Le sentiment premier qui frappe en ouvrant La Vérité sur l'Affaire Harry Quebert, c'est celui de reconnaissance: on reconnaît tout avec émotion. Les personnages, les ambiances, la petite ville de Nouvelle Angleterre, New York, la famille juive de l'écrivain, ses problèmes, les épisodes de son passage au lycée, le sport... Tous ceux qui se sont plongés dans les romans de Philip Roth, de Norman Mailer ou d'autres géants de la littérature américaine se retrouvent en terrain connu.

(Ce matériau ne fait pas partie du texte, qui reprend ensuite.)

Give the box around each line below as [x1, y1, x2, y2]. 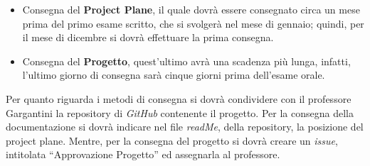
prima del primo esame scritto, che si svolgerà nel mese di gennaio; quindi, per [22, 16, 364, 31]
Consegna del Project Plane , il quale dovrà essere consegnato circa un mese [22, 2, 360, 16]
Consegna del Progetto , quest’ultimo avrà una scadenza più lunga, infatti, [22, 53, 351, 68]
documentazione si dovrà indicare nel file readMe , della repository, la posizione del [6, 119, 364, 134]
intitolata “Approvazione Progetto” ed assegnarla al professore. [6, 147, 280, 162]
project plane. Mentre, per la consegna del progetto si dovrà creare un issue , [6, 133, 338, 148]
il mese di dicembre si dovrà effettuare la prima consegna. [22, 30, 274, 45]
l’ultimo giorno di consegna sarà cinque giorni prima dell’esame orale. [22, 67, 325, 82]
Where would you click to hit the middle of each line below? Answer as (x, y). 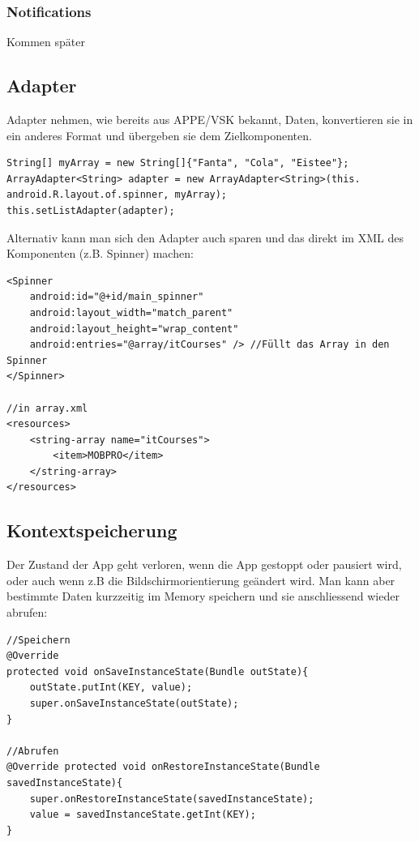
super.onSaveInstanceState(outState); (134, 704)
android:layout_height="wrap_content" (134, 329)
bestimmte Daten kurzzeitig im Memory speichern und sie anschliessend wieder (203, 596)
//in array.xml (47, 408)
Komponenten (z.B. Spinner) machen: (100, 253)
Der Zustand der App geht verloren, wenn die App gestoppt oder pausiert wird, (204, 564)
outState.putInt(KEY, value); (111, 688)
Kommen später (46, 42)
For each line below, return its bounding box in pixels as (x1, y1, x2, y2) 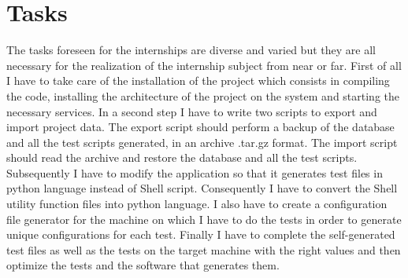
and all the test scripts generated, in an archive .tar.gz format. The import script (6, 134, 398, 150)
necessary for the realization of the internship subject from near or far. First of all (6, 57, 402, 73)
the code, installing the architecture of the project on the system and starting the (6, 87, 400, 104)
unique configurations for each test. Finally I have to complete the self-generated (6, 226, 395, 243)
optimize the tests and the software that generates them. (6, 257, 280, 273)
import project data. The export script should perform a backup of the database (6, 119, 395, 135)
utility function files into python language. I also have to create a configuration (6, 196, 388, 212)
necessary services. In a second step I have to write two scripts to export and (6, 103, 377, 119)

Les thèmes de départ sont également familiers. Le jeune écrivain qui a connu un succès foudroyant et qui ne peut plus écrire. Sa relation avec un auteur plus âgé, monstre sacré des lettres américaines, qui a été son professeur d'écriture à l'université, avec qui une amitié s'est nouée.
Il y a même une évocation de Lolita de Nabokov, une histoire d'amour entre un presque quadragénaire et une presque nymphette (la Nola de Dickers a quinze ans), qui donne le petit piment de transgression sans le scandale. Car malgré leurs prénoms phonétiquement proches, Nola n'est pas Lolita. Il ne s'agit pas d'une histoire trouble et perverse, mais d'une histoire d'amour profond, puissant et réciproque, même si Nola est prête à tout faire, même des choses olé-olé, pour protéger son grand homme, et si elle cache une fêlure, un trouble, lié à un secret de famille.

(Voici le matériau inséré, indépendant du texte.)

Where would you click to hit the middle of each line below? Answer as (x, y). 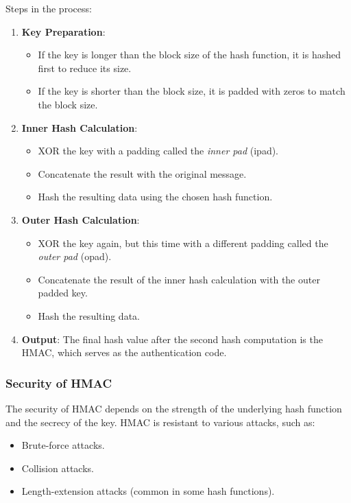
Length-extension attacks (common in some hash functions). (148, 491)
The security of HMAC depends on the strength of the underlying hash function (174, 408)
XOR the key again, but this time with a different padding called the (183, 243)
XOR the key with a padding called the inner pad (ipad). (158, 151)
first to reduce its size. (85, 68)
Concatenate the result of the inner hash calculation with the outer (179, 279)
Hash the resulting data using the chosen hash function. (155, 197)
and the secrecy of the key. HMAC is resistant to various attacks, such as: (160, 422)

Autre accroche dans le roman: la construction. On commence, comme souvent dans les livres US, par la fin: le succès retrouvé de l'écrivain, tout en haut de l'affiche. Puis un flash-back nous le montre tout en bas, quelques mois plus tôt, désespéré, fini. Que s'est-il passé entre deux?
Cette histoire de reconquête est doublée par une histoire policière. Tout accable l'ami du narrateur, Harry Quebert accusé d'avoir assassiné sa jeune Nola. Les indices sont contre lui. Même ses plus vieilles relations le croient coupable. Personne ne le défend. Seul Marcus Goldman se dresse contre l'évidence, à cause de son amitié. Et nous sommes avec lui. Nous savons bien, nous, que Harry n'est pas coupable. Une intrigue construite comme une mécanique de précision va permettre à la vérité d'éclater en sinuant.
Marcus enquête avec la police, aidé par les privilèges que lui donne son statut d'écrivain connu. Il remonte dans le passé, interroge les témoins. Des surprises surgissent. Des fausses pistes sont lancées. L'assassin, ou les assassins sont bien entendu ceux que personne ne soupçonnait.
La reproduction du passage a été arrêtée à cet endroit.